____ SUPPLIED ENTRIES

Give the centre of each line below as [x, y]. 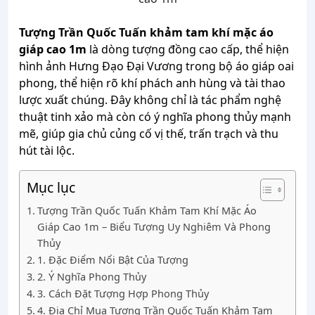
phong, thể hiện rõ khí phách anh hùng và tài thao [152, 83]
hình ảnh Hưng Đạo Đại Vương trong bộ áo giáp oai [156, 66]
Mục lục [51, 188]
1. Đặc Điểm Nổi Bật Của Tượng [112, 260]
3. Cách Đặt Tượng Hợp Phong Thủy [123, 294]
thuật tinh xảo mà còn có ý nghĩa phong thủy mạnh [155, 117]
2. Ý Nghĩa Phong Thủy [91, 277]
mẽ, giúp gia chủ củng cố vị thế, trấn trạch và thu [149, 134]
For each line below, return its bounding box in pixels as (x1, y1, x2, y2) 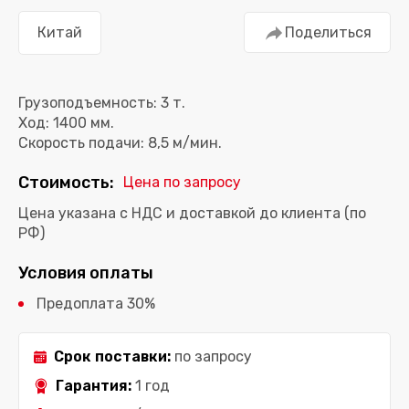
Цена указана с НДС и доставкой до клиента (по (18, 204, 366, 222)
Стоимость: (18, 172, 114, 193)
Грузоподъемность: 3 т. (18, 93, 185, 111)
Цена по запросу (123, 173, 241, 191)
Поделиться (285, 23, 372, 41)
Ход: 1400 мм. (18, 113, 114, 131)
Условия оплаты (18, 262, 153, 283)
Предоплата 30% (37, 294, 155, 312)
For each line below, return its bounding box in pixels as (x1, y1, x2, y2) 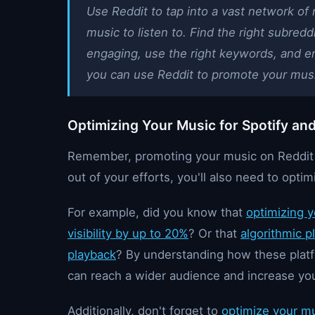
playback (67, 247, 116, 262)
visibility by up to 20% (67, 226, 188, 240)
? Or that (188, 226, 240, 240)
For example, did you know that (67, 205, 246, 219)
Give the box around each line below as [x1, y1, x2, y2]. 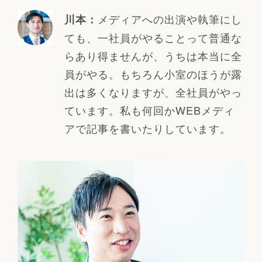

________

WHAT YOU SHOULD DO: Output all of the records exactly as they appear above, but not the pictures.

RESPONSE FOR THIS EXERCISE:
Give the centre of each line below as [x, y]. 
phong, thể hiện rõ khí phách anh hùng và tài thao [152, 83]
hình ảnh Hưng Đạo Đại Vương trong bộ áo giáp oai [156, 66]
Mục lục [51, 188]
1. Đặc Điểm Nổi Bật Của Tượng [112, 260]
3. Cách Đặt Tượng Hợp Phong Thủy [123, 294]
thuật tinh xảo mà còn có ý nghĩa phong thủy mạnh [155, 117]
2. Ý Nghĩa Phong Thủy [91, 277]
mẽ, giúp gia chủ củng cố vị thế, trấn trạch và thu [149, 134]
For each line below, return its bounding box in pixels as (x1, y1, x2, y2) 
Цена указана с НДС и доставкой до клиента (по (18, 204, 366, 222)
Стоимость: (18, 172, 114, 193)
Грузоподъемность: 3 т. (18, 93, 185, 111)
Цена по запросу (123, 173, 241, 191)
Поделиться (285, 23, 372, 41)
Ход: 1400 мм. (18, 113, 114, 131)
Условия оплаты (18, 262, 153, 283)
Предоплата 30% (37, 294, 155, 312)
For each line below, return its bounding box in pixels as (x1, y1, x2, y2) 
playback (67, 247, 116, 262)
visibility by up to 20% (67, 226, 188, 240)
? Or that (188, 226, 240, 240)
For example, did you know that (67, 205, 246, 219)
Give the box around each line below as [x1, y1, x2, y2]. 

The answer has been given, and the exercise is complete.